Makna Penting Monumen Nasional

Monumen Nasional atau yang lebih dikenal sebagai Monas, adalah sebuah tugu peringatan yang dibuat sebagai simbol bangsa serta menjadi kebanggan negara. Bangunan ini berdiri di Jakarta yang merupakan pusat pemerintahan dan ibu kota negara. Presiden Soekarno merupakan sosok yang berada di balik proses pembangunan tugu setinggi 132 meter tersebut.
Pembangunan monumen Nasional ini dimulai sejak tahun 1961 dan selesai pada tahun 1976. Peletakan batu pertama proses pembangunannya dilakukan pada tanggal 17 Agustus 1961 oleh Ir. Soekarno. Lamanya proses pembangunan ini disebabkan beberapa hal. Seperti besarnya biaya serta masalah politik yang terjadi, yaitu proses pemberontakan G 30 S/ PKI pada tahun 1965.

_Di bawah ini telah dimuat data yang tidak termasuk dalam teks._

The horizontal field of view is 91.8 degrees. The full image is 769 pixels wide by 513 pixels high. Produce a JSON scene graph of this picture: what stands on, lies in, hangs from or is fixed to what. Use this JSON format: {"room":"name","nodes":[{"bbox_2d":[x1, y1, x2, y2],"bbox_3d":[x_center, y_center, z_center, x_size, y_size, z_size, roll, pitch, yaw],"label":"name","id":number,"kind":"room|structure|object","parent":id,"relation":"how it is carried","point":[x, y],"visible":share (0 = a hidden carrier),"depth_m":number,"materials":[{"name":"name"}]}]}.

Sebelum dibangun,, proses perancangan Monumen Nasional ini sendiri cukup panjang. Untuk mendapatkan rancangan awal, pemerintah melakukan proses sayembara kepada masyarakat untuk memberikan desain awal Monumen Nasional ini. Proses sayembara pertama berlangsung pada tahun 1955. Pada kesempatan ini, desain karya Frederich Silaban berhasil memenangkan sayembara.

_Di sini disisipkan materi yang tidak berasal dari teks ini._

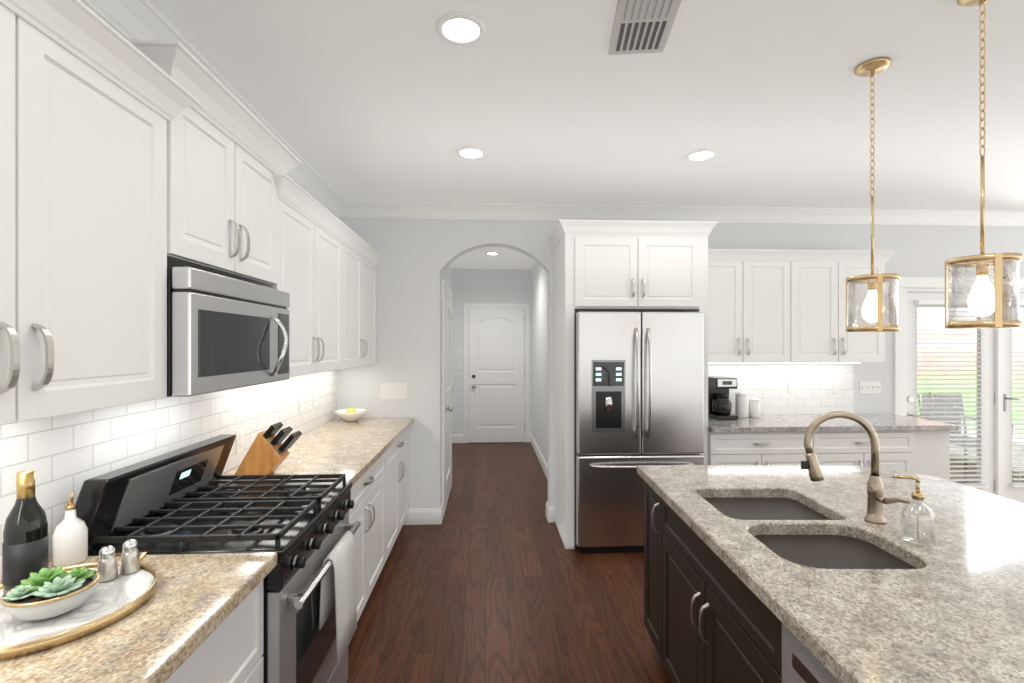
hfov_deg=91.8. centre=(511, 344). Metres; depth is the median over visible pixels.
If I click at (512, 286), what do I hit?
wall
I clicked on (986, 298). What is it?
pendant light
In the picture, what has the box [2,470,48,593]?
wine bottle
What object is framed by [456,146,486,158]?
recessed light
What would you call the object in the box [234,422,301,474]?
knife block
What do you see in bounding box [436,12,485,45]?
recessed light
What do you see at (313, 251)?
upper cabinet
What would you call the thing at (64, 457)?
tile backsplash
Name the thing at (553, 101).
ceiling
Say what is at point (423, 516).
baseboard
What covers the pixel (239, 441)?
electrical outlet plate
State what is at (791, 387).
electrical outlet plate
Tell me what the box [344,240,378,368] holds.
upper cabinet
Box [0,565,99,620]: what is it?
succulent bowl
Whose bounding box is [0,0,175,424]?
upper cabinet
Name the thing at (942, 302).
blinds
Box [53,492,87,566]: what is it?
dispenser
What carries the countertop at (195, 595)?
on the base cabinet at (234, 655)
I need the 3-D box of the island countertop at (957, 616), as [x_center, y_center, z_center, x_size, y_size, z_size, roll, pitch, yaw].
[1.316,0.649,0.911,1.516,0.058,3.366,0,0,-3]
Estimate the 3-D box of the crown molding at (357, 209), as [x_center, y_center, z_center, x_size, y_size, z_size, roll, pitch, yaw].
[2.307,-1.143,4.372,7.600,0.115,0.095,0,0,-3]
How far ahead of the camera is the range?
1.73 m
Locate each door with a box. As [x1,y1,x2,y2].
[442,279,452,516]
[464,303,529,442]
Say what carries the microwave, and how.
attached to the upper cabinet at (226, 197)
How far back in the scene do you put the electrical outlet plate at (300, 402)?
3.37 m
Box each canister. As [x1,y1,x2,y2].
[735,390,748,417]
[749,396,760,417]
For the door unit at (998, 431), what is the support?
in the wall at (419, 255)
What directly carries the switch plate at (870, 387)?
attached to the wall at (419, 255)
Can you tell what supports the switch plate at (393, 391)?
attached to the wall at (419, 255)
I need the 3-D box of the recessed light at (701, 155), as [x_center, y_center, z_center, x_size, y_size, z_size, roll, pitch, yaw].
[1.197,-1.194,3.133,0.192,0.009,0.192,0,0,-3]
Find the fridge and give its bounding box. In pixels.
[574,312,703,553]
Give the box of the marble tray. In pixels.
[0,552,156,661]
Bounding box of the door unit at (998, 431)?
[894,277,1023,503]
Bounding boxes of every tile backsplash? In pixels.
[0,370,337,580]
[708,364,853,414]
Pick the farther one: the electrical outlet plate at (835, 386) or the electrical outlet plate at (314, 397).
the electrical outlet plate at (835, 386)
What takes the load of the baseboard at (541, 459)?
attached to the wall at (539, 354)
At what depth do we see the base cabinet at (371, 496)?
2.85 m
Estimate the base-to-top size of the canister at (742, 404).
0.232 m
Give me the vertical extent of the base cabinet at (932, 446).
0.879 m
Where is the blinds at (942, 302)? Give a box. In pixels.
[915,300,987,487]
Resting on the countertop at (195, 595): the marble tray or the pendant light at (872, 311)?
the marble tray
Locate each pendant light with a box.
[846,57,899,331]
[945,0,1022,328]
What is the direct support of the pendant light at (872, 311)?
hanging from the ceiling
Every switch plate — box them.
[380,383,406,399]
[860,381,880,393]
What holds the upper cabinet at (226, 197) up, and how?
attached to the wall at (229, 470)
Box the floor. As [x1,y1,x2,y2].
[347,442,1023,682]
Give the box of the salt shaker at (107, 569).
[97,545,117,582]
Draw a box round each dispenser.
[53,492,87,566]
[892,476,934,545]
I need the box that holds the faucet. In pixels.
[801,411,910,523]
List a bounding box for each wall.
[0,418,336,581]
[338,218,1023,508]
[441,263,450,501]
[451,269,531,442]
[532,262,547,464]
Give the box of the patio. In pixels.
[950,443,1023,468]
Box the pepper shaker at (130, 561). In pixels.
[120,539,139,574]
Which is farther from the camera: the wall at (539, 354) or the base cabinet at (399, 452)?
the wall at (539, 354)
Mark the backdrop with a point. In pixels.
(955, 354)
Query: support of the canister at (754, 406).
on the countertop at (766, 424)
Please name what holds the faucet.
on the island countertop at (957, 616)
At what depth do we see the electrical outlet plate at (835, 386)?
4.44 m
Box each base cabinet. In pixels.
[168,584,262,682]
[349,449,389,621]
[390,429,408,551]
[708,430,815,464]
[816,430,915,473]
[916,430,949,480]
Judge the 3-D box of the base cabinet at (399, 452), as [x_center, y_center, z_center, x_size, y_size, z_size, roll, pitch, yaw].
[-1.159,1.103,3.741,0.610,0.875,1.005,0,0,-3]
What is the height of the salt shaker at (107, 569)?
0.085 m
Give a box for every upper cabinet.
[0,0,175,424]
[128,72,283,287]
[272,192,343,377]
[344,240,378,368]
[708,257,791,363]
[792,257,887,363]
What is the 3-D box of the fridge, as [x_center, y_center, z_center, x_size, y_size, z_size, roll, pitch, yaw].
[0.941,0.647,3.955,0.946,1.785,0.753,0,0,-3]
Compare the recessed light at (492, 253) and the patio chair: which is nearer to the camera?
the patio chair
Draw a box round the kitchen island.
[644,493,924,682]
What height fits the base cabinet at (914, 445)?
0.875 m
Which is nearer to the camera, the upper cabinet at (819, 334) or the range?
the range
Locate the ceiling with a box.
[147,0,1023,268]
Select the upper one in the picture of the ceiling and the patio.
the ceiling
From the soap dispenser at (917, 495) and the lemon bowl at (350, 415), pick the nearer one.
the soap dispenser at (917, 495)
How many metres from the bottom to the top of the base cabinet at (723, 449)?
0.875 m
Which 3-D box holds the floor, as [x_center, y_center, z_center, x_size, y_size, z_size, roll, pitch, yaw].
[2.385,1.590,2.791,8.200,0.100,10.940,0,0,-3]
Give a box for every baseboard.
[403,506,442,524]
[530,434,547,479]
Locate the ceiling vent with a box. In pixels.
[608,0,681,54]
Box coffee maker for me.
[708,376,737,419]
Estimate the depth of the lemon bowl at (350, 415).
3.98 m
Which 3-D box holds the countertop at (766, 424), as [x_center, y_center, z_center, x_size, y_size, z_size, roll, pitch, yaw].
[2.464,0.640,4.102,1.952,0.040,0.641,0,0,-3]
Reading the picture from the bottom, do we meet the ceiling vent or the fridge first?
the fridge
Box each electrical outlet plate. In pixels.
[236,429,243,453]
[299,394,302,411]
[313,389,316,405]
[788,381,795,393]
[832,380,839,392]
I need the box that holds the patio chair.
[917,394,1012,482]
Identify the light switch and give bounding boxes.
[457,350,461,356]
[457,364,461,370]
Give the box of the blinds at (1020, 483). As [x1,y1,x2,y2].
[1010,300,1023,486]
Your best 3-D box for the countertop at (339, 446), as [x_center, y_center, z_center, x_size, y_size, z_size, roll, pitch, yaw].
[-1.113,0.640,3.240,0.648,0.040,2.010,0,0,-3]
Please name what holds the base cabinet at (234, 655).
on the floor
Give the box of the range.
[75,434,360,682]
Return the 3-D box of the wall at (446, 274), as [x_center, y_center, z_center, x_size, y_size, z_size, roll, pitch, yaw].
[-0.892,0.170,6.103,0.360,2.740,3.400,0,0,-3]
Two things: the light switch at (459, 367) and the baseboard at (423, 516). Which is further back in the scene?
the light switch at (459, 367)
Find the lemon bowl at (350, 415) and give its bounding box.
[335,408,366,421]
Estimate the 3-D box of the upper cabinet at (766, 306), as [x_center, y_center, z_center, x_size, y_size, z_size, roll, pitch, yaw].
[1.886,-0.278,4.230,0.808,0.854,0.330,0,0,-3]
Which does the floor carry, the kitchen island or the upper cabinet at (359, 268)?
the kitchen island
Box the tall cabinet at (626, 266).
[548,220,718,548]
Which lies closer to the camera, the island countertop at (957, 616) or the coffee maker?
the island countertop at (957, 616)
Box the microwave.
[167,266,289,396]
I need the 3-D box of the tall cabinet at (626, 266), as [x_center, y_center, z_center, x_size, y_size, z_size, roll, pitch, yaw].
[0.937,0.305,4.028,1.210,2.470,0.641,0,0,-3]
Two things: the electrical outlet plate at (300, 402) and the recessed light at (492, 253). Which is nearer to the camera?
the electrical outlet plate at (300, 402)
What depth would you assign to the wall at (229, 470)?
2.51 m
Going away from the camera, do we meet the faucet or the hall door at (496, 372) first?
the faucet
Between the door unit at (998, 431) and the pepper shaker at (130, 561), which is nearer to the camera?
the pepper shaker at (130, 561)
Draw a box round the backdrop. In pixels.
[917,308,1023,444]
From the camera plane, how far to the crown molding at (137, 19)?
1.87 m
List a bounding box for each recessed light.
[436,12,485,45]
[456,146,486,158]
[485,252,499,254]
[685,149,717,161]
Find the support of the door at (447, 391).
in the wall at (446, 274)
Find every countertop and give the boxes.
[0,552,276,682]
[222,417,413,488]
[637,465,1023,682]
[708,414,958,433]
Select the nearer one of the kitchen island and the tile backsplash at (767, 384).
the kitchen island
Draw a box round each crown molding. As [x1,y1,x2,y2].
[81,0,348,215]
[336,201,1023,225]
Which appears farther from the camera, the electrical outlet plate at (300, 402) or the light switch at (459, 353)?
the light switch at (459, 353)
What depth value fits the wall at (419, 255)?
4.28 m

Sayembara kedua digelar pada tahun 1960. Namun pada kesempatan ini tidak ada satu pun rancangan peserta yang dianggap memenuhi kriteria yang diinginkan. Akhirnya, diputuskan rancangan Silaban yang diajukan kepada Ir. Soekarno. Sayangnya, rancangan Silaban ini kurang sesuai dengan keinginan Soekarno yang berharap bahwa dalam desain monumen tersebut berbentuk lingga dan yoni.
Akhirnya, R.M Soedarsono diminta oleh Ir. Soekarno untuk melakukan perbaikan pada rancangan Frederich Silaban tersebut. Soedarsono akhirnya memberikan sentuhan dengan menambah angka 17, 8 dan 45 yang merupakan simbol kemerdekaan Negara. Bersama dengan Frederich Silaban, Soedarsono kemudian ditunjuk sebagai pengawas pembangunan yang dilakukan di atas tanah seluas 80 Ha.
Proses pembangunan berlangsung tiga tahap. Tahap pertama dimulai pada periode 1961/1962 – 1964/1965. Tahap ini dimulai 17 Agustus 1961 ditandai peletakan batu pertama oleh Presiden Soekarno. Selain itu ditanam pula 284 pasak beton yang berfungsi sebagai fondasi bangunan.
Pembangunan tahap pertama ini terhenti karena peristiwa pemberontakan G 30 S/PKI pada tahun 1965. Selanjutnya pembangunan dilanjutkan pada tahun 1966-1968. Tahap ini pun sempat terhenti karena adanya peristiwa politik yang ditandai pergantian pemerintahan Orde Lama kepada Orde Baru. Dan pembangunan tahap terakhir dilakukan pada tahun 1969-1976.
Pada tanggal 12 Juli 1975, Soeharto meresmikan pembukaan Monumen Nasional untuk umum. Hal ini dilakukan meski pada saat itu proses pembangunan belum sepenuhnya selesai. Pada pembangunan tahap terakhir ini, bangunan di Monumen Nasional dilengkapi dengan diorama. Diorama ini menggambarkan sejarah perjalanan bangsa Indonesia sejak jaman kerajaan, penjajahan hingga masa kemerdekaan.
Makna Penting Monumen Nasional
Monumen Nasional dibangun bukan semata sebagai proyek mercusuar atau proyek tanpa makna. Ir Soekarno sebagai penggagas pembangunan monumen ini memiliki beberapa maksud bagi perjalanan sejarah bangsa Indonesia.
Beberapa makna dari pembangunan Monumen Nasional ini di antaranya adalah :
- Sebagai identitas bangsa Indonesia, sebagaimana beberapa Negara lain memiliki identitas seperti Prancis dengan Menara Eiffel, Inggris melalui jam Big Ben atau juga Amerika dengan Patung Liberty.
- Media pencerita sejarah bangsa kepada generasi penerus, sehingga mereka bisa mengetahui tentang sejarah berdirinya Indonesia.
- Media untuk menunjukkan kepada dunia bahwa Indonesia mampu berbuat sesuatu sebagaimana yang dilakukan bangsa lain.
- Bukti bahwa arsitek Indonesia pun memiliki kualitas yang tidak kalah dengan para arsitek dari luar negeri.